Wiltshire heads Pulte office here Leader: Cora B. Wiltshire is the new president of Pulte Home Corp.'s Baltimore division. Unlike her predecessor, she gets along with her boss. Pulte is the nation's leading homebuilder.

July 12, 1996|By Abbe Gluck | Abbe Gluck,SUN STAFF

Pulte Home Corp., the nation's leading homebuilder, named Cora B. Wiltshire president of its Baltimore operations yesterday, giving the division a leader who, unlike her predecessor, has a strong relationship with the regional president.

"Cora is a natural-orn leader," said Thomas D. Eckert, president of Pulte Homes North, the Pulte regional subsidiary of which the Baltimore division is a part. The subsidiary, which runs from Virginia to New England, has eight divisions.

Coming from Pulte's Fairfax, Va., division where, as executive vice president, she managed daily operations, Wiltshire said, "I'm now the person who is going to be setting the division's vision and course."

But Wiltshire said the course she'll set won't move Pulte far from the path the company has taken in its 39 years.

"I just want to continue what was started, to enhance it," she said.

Eckert predicted Wiltshire will shift Pulte's focus toward higher-priced, single-family detached homes.

"I think she buys into the philosophy that you have to have a very wide product offering if you're going to be successful," he said.

Pulte's offerings range from $80,000 condominiums to $800,000

detached family homes, Eckert said.

Wiltshire replaces Mike Schreder, who left the Baltimore office in May after six years. Schreder said he left the company because he and Eckert "did not agree on business philosophy."

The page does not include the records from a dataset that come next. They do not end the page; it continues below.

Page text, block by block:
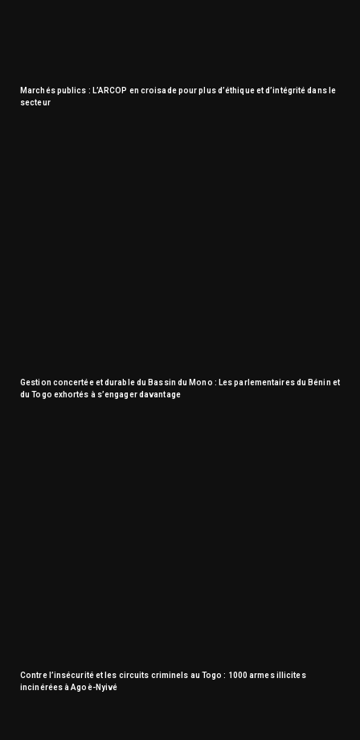
Marchés publics : L’ARCOP en croisade pour plus d’éthique et d’intégrité dans le
secteur
Gestion concertée et durable du Bassin du Mono : Les parlementaires du Bénin et
du Togo exhortés à s’engager davantage
Contre l’insécurité et les circuits criminels au Togo : 1000 armes illicites
incinérées à Agoè-Nyivé
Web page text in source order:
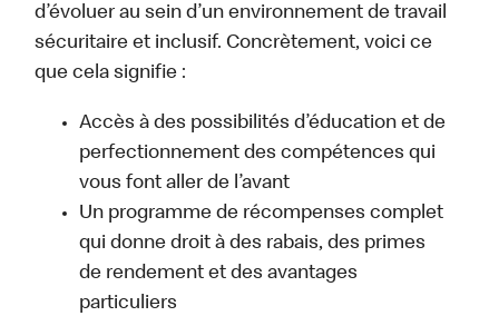
d’évoluer au sein d’un environnement de travail
sécuritaire et inclusif. Concrètement, voici ce
que cela signifie :
Accès à des possibilités d’éducation et de
perfectionnement des compétences qui
vous font aller de l’avant
Un programme de récompenses complet
qui donne droit à des rabais, des primes
de rendement et des avantages
particuliers
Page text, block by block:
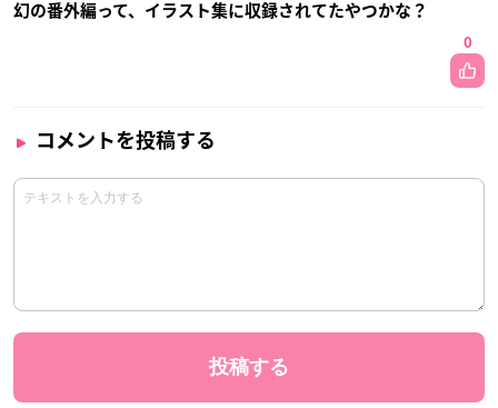
幻の番外編って、イラスト集に収録されてたやつかな？
0
コメントを投稿する

Wiltshire said her relationship with Eckert is "terrific." Eckert originally hired her for the company in 1989.

"I always refer to her as my older sister," Eckert said, although he is three months older than Wiltshire, who turns 48 next week.

But a healthier relationship may not have much impact, said Matthew Roswell, home-building analyst at Legg Mason Realty Group Inc. in Baltimore.

"Pulte has always done really well in this area and, as a company, it's a very loose organization, so if there is bad blood, I don't know if affects anything," he said.

Wiltshire is the only female -- and the only nonwhite -- division president in Pulte Homes North.

But, she said, "within the company, I never felt at all whether or not I was female or a minority female had anything to do with my progress."

In the immediate future, she and Eckert said they hope to vault Pulte to the No. 2 slot in the Baltimore market, bumping Ryland Homes to third. NVR-Inc.'s Ryan Homes leads the market.

In February, Ryland posted 1995 sales increases in all regions except the mid-Atlantic. The Columbia-based company subsequently said it was redistributing its resources to other markets.

"Our mid-Atlantic strategies are diametrically opposed," said Eckert. He said Pulte's mid-Atlantic sales rose by about 32 percent last year.

Selling fewer units than its competitors, Pulte concentrates on its profit margin, Roswell said.

"Obviously, we're a for-profit organization, and our main focus is not to be No. 1 if that means we don't do what we set out to do," Wiltshire said.

In the first quarter of 1996, Pulte sold 136 units, compared with Ryan's 291 and Ryland's 155. But Pulte's average price per unit was higher, at $176,187, than Ryan's $149,845 and Ryland's $169,789, according to Legg Mason.

Wiltshire, who officially became president of the Baltimore operation at the beginning of June, moved here permanently Monday.

Her division employs 132 people and produced more than $112 million in revenue in 1995.